Barfield was charged with second-degree sexual assault over allegations that he

engaged in sexual contact with a twelve-year-old girl. A person commits the offense of

sexual assault in the second degree if, being eighteen years or older, he engages in sexual

contact with another person who is less than fourteen years old and not his spouse. Ark.

Code Ann. § 5-14-125(a)(3) (Repl. 2013). It was undisputed at trial that Barfield is over the

age of eighteen and that the victim, S.H., was twelve years old at the time of the assault and

was not Barfield’s spouse.

Barfield’s specific challenge to the sufficiency of the evidence at trial and on appeal

is that the State failed to prove that he engaged in sexual contact. “Sexual contact” means

“any act of sexual gratification involving the touching, directly or through clothing, of the

sex organs, buttocks, or anus of a person or the breast of a female.” Ark. Code Ann. § 5-

14-101(10). More particularly, he argues that the State failed to prove that any action he

undertook with S.H. was for the purpose of sexual gratification.

We therefore turn to the proof that the State presented at trial.
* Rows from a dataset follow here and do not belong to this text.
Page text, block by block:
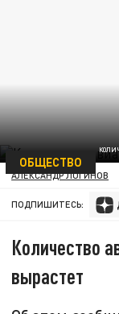
ОБЩЕСТВО
АЛЕКСАНДР ЛОГИНОВ
ПОДПИШИТЕСЬ:
Количество
вырастет
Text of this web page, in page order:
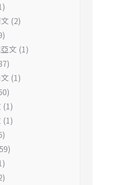
(2)
文 (1)
(1)
(1)
(1)
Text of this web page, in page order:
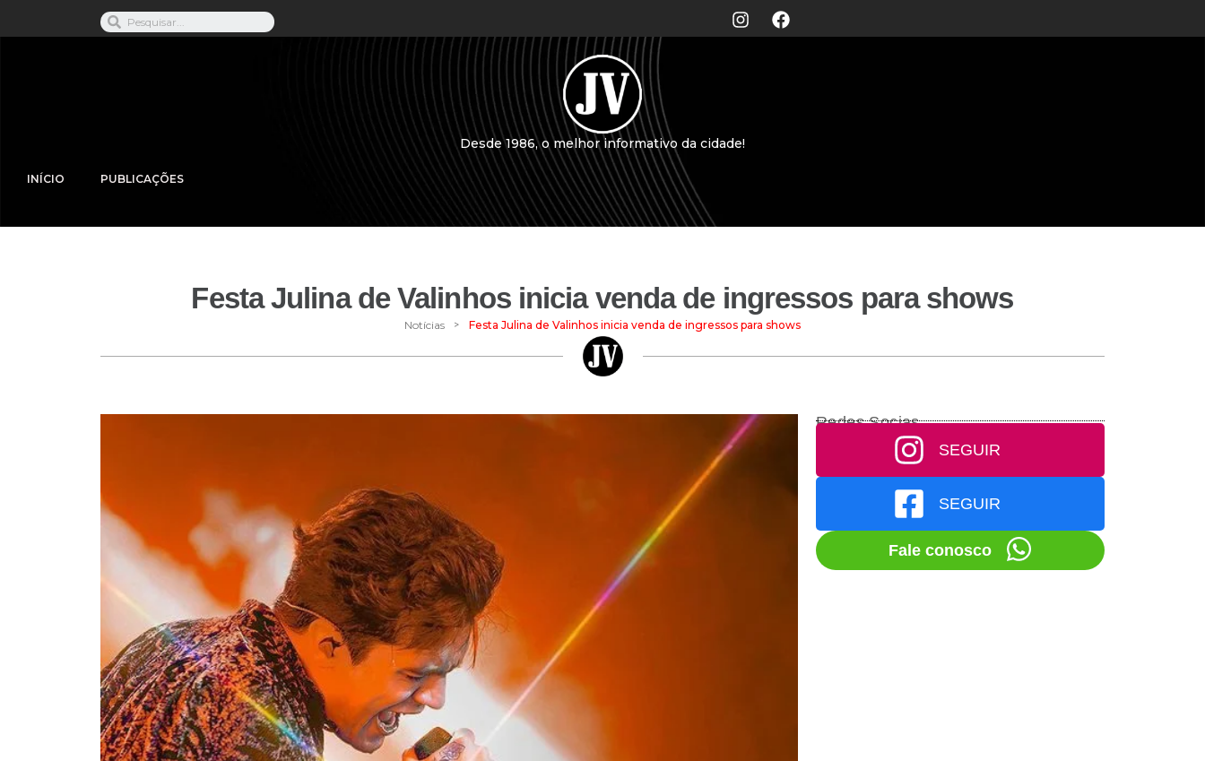
Desde 1986, o melhor informativo da cidade!
INÍCIO PUBLICAÇÕES
Festa Julina de Valinhos inicia venda de ingressos para shows
Notícias > Festa Julina de Valinhos inicia venda de ingressos para shows
Redes Socias
SEGUIR
SEGUIR
Fale conosco
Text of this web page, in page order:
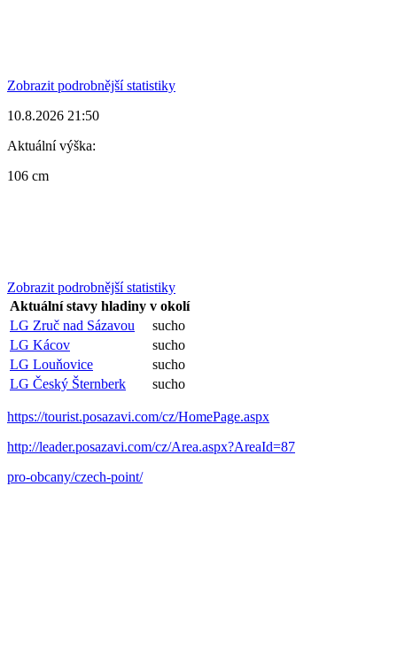
Zobrazit podrobnější statistiky
10.8.2026 21:50
Aktuální výška:
106 cm
Zobrazit podrobnější statistiky
Aktuální stavy hladiny v okolí
LG Zruč nad Sázavou
sucho
LG Kácov
sucho
LG Louňovice
sucho
LG Český Šternberk
sucho
https://tourist.posazavi.com/cz/HomePage.aspx
http://leader.posazavi.com/cz/Area.aspx?AreaId=87
pro-obcany/czech-point/
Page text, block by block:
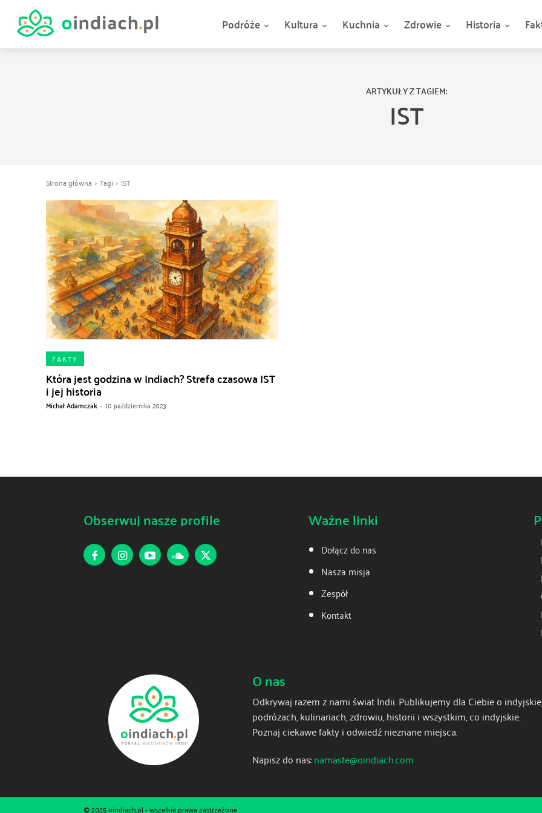
Podróże Kultura Kuchnia Zdrowie Historia
ARTYKUŁY Z TAGIEM:
IST
Strona główna Tagi IST
FAKTY
Która jest godzina w Indiach? Strefa czasowa IST
i jej historia
Michał Adamczak - 10 października 2023
Obserwuj nasze profile Ważne linki
Dołącz do nas
Nasza misja
Zespół
Kontakt
O nas
Odkrywaj razem z nami świat Indii. Publikujemy dla Ciebie o
podróżach, kulinariach, zdrowiu, historii i wszystkim, co indyjskie.
Poznaj ciekawe fakty i odwiedź nieznane miejsca.
Napisz do nas:namaste@oindiach.com
© 2025 oindiach.pl - wszelkie prawa zastrzeżone
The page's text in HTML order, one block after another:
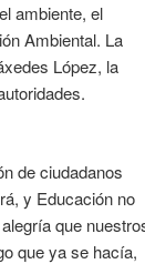
ambiente, el
Ambiental. La
López, la
de ciudadanos
y Educación no
que
que ya se hacía,

Barfield was dating

Judy Blake, the mother of S.H., and would sometimes spend the night at Blake’s apartment.

One Friday in November 2014, Barfield spent the night. S.H. slept on the living-room

couch that night. The next morning, Barfield came into the living room and began touching

her. Initially, he touched S.H.’s breasts over her clothes. When she asked him to stop, he

grabbed her by the waist, held her down, and put his hand under her shirt and began

2 touching and squeezing her breast. S.H. eventually slapped him and said she was going to

go tell her mother what happened; Barfield told her not to tell anyone.
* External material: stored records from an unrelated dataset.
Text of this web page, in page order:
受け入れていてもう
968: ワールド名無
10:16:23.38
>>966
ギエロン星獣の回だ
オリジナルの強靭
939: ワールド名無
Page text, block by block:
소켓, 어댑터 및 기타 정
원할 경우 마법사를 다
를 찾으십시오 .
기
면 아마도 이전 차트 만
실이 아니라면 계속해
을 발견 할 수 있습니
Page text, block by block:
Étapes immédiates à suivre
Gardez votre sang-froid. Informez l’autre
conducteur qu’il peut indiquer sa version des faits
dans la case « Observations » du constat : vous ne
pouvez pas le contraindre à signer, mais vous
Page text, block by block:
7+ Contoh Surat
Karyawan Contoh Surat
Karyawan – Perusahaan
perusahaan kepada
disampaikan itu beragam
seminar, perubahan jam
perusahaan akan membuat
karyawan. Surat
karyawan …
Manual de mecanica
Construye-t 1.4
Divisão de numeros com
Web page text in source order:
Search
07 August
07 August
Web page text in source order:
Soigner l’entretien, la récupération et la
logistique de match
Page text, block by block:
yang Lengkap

S.H. did not follow Barfield’s admonition to stay quiet. She told her sister and her

mother what happened. Blake confronted Barfield by asking, “Did you do it?” Barfield

responded that he might have “brushed up against her.” Blake confirmed with S.H. the

details of what happened, and S.H. told her mother that Barfield “kept his hand there a

whole lot longer than just brushing up against her.” When Blake confronted Barfield a

second time about what S.H. had said, he replied, “Well, yeah, but I was trying to teach

her how to say no ’cause she touched me first.” Blake then reported the assault to the Child

Advocacy Center.

After the assault was reported, the authorities investigated Barfield. He provided a

recorded interview to the Child Advocacy Center, 1 during which he acknowledged that

S.H. had accused him of touching her breasts. He initially alleged that S.H. had instigated

the contact, 2 but he eventually admitted grabbing her by the head and “making circle

moves” on her breast and nipple. He maintained, however, that he was trying to “freak her

out where she’d say no.”

Barfield was subsequently interviewed by the Hot Springs Police Department. 3 Once

again, Barfield admitted that he had touched and rubbed S.H.’s nipple “about close to a

1 A recording of that interview was played during trial. 2 In her testimony, S.H. denied that she was the instigator of any contact between her and Barfield. 3 A video of this interview was also introduced at trial.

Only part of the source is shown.